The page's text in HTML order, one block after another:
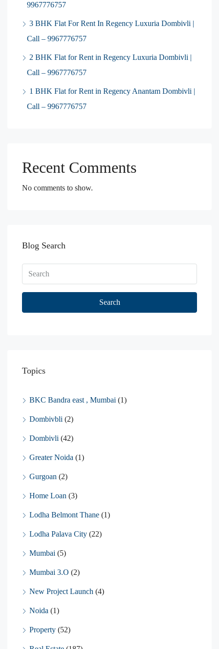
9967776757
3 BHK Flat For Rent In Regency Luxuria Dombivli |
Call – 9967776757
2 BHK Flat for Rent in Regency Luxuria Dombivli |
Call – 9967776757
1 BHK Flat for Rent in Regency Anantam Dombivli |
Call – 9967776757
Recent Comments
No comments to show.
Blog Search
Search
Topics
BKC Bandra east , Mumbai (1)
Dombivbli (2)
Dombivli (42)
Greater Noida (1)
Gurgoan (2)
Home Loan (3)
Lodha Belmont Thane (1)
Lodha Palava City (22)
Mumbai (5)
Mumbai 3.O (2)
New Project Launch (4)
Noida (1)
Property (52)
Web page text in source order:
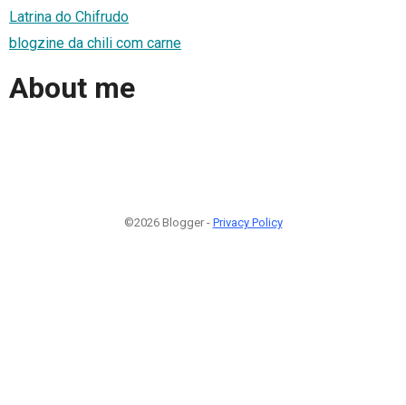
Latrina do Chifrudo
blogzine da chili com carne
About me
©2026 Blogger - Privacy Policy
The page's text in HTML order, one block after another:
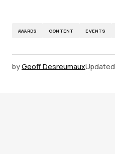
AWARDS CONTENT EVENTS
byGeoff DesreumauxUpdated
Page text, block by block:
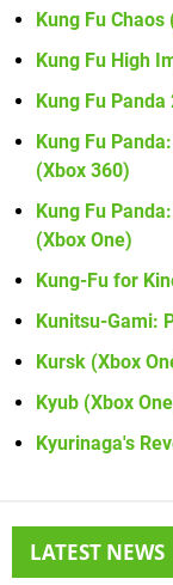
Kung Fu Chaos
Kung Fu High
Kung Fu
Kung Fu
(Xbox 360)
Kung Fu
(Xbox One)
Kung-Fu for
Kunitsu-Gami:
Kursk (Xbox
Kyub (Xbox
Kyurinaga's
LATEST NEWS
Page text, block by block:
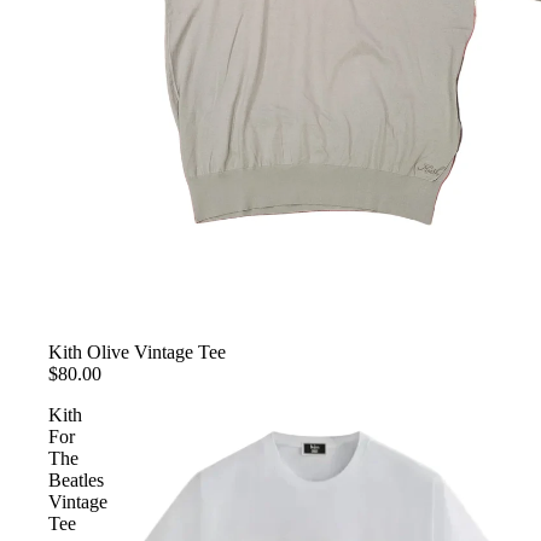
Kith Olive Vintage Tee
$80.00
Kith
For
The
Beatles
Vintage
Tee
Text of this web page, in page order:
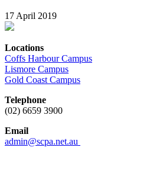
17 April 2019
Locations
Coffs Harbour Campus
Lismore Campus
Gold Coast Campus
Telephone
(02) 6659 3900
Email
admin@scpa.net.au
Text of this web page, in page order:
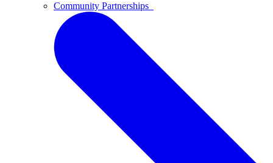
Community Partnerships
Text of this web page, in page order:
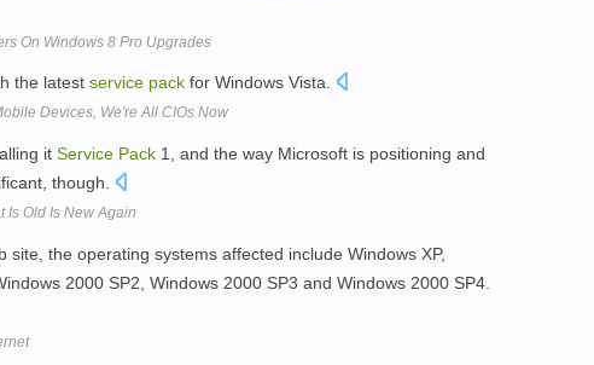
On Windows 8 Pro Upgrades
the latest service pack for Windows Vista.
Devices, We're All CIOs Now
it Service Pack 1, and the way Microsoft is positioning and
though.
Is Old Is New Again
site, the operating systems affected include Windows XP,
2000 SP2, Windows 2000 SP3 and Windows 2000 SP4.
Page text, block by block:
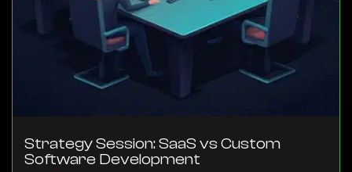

**Problem requirements:** Print out the material word for word, omitting the pictures.

**Answer box:**
The page's text in HTML order, one block after another:
9967776757
3 BHK Flat For Rent In Regency Luxuria Dombivli |
Call – 9967776757
2 BHK Flat for Rent in Regency Luxuria Dombivli |
Call – 9967776757
1 BHK Flat for Rent in Regency Anantam Dombivli |
Call – 9967776757
Recent Comments
No comments to show.
Blog Search
Search
Topics
BKC Bandra east , Mumbai (1)
Dombivbli (2)
Dombivli (42)
Greater Noida (1)
Gurgoan (2)
Home Loan (3)
Lodha Belmont Thane (1)
Lodha Palava City (22)
Mumbai (5)
Mumbai 3.O (2)
New Project Launch (4)
Noida (1)
Property (52)
Web page text in source order:
Latrina do Chifrudo
blogzine da chili com carne
About me
©2026 Blogger - Privacy Policy
The page's text in HTML order, one block after another:
AWARDS CONTENT EVENTS
byGeoff DesreumauxUpdated
Page text, block by block:
Kung Fu Chaos
Kung Fu High
Kung Fu
Kung Fu
(Xbox 360)
Kung Fu
(Xbox One)
Kung-Fu for
Kunitsu-Gami:
Kursk (Xbox
Kyub (Xbox
Kyurinaga's
LATEST NEWS
Page text, block by block:
Kith Olive Vintage Tee
$80.00
Kith
For
The
Beatles
Vintage
Tee
Text of this web page, in page order:
17 April 2019
Locations
Coffs Harbour Campus
Lismore Campus
Gold Coast Campus
Telephone
(02) 6659 3900
Email
admin@scpa.net.au
Text of this web page, in page order:
Community Partnerships
Text of this web page, in page order:
On Windows 8 Pro Upgrades
the latest service pack for Windows Vista.
Devices, We're All CIOs Now
it Service Pack 1, and the way Microsoft is positioning and
though.
Is Old Is New Again
site, the operating systems affected include Windows XP,
2000 SP2, Windows 2000 SP3 and Windows 2000 SP4.
Page text, block by block:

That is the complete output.